Excerpted records:
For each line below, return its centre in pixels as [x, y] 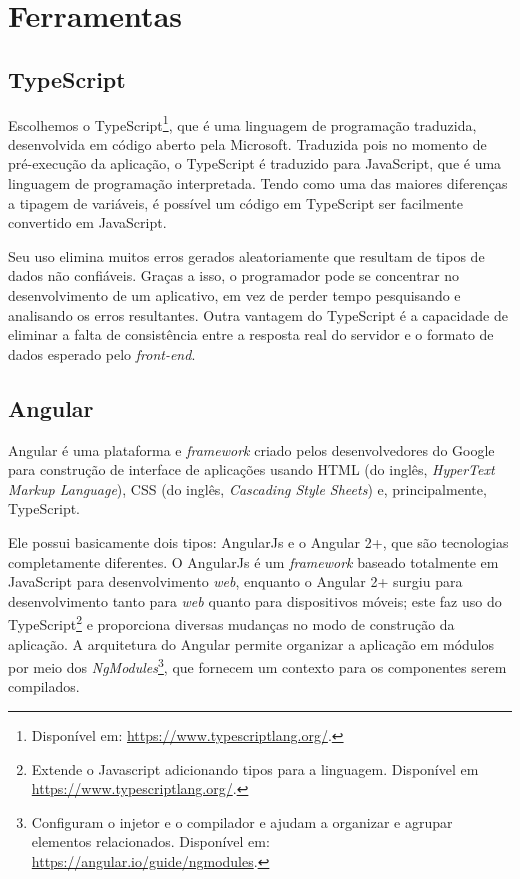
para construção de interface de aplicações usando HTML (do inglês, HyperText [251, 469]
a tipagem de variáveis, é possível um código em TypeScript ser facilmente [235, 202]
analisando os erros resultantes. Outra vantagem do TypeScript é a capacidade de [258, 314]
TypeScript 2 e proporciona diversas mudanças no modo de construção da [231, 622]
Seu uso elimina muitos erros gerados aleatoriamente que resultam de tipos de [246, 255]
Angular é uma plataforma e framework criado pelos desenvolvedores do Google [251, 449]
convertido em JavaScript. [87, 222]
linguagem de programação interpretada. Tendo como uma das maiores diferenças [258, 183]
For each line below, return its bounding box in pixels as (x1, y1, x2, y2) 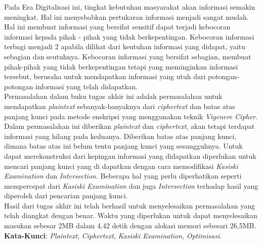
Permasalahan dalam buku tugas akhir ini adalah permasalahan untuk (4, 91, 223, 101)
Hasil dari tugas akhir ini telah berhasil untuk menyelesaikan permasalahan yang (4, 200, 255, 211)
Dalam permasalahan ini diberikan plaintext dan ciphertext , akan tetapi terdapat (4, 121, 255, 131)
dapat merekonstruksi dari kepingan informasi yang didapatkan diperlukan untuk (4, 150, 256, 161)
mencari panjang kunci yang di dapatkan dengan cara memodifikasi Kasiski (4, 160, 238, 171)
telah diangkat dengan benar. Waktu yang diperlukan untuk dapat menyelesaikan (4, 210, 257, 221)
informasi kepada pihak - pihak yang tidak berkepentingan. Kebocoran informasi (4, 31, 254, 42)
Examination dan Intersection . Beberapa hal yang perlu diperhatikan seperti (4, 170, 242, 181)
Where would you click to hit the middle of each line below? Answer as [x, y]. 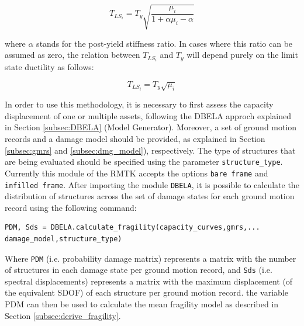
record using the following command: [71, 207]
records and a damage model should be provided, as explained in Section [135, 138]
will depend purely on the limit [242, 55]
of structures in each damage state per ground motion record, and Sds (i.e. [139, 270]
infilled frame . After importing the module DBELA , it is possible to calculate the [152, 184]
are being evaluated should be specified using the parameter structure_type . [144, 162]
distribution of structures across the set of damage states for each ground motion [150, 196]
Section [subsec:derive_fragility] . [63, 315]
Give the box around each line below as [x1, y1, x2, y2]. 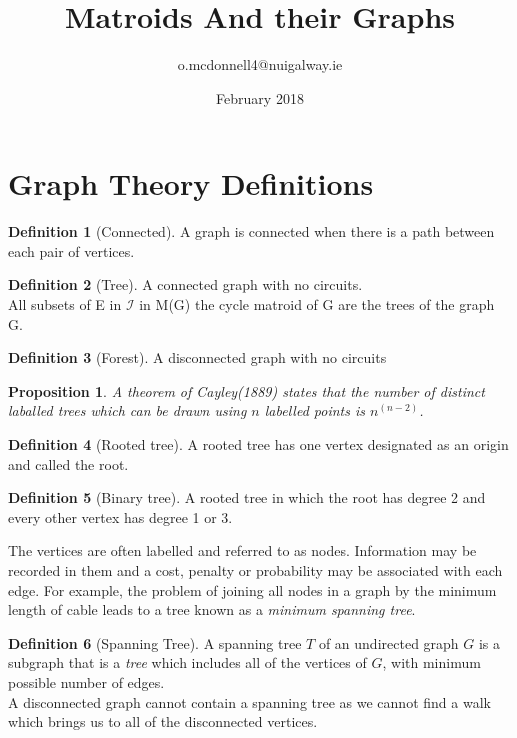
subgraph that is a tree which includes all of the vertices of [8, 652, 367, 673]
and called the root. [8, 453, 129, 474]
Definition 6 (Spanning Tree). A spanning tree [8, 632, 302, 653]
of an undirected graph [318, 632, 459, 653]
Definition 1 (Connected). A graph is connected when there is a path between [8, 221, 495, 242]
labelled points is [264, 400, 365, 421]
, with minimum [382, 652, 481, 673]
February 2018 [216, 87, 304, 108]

Work to complete: Scan the records for lines with the string "dari". Give the number of such lines and nothing else.

Answer below: 2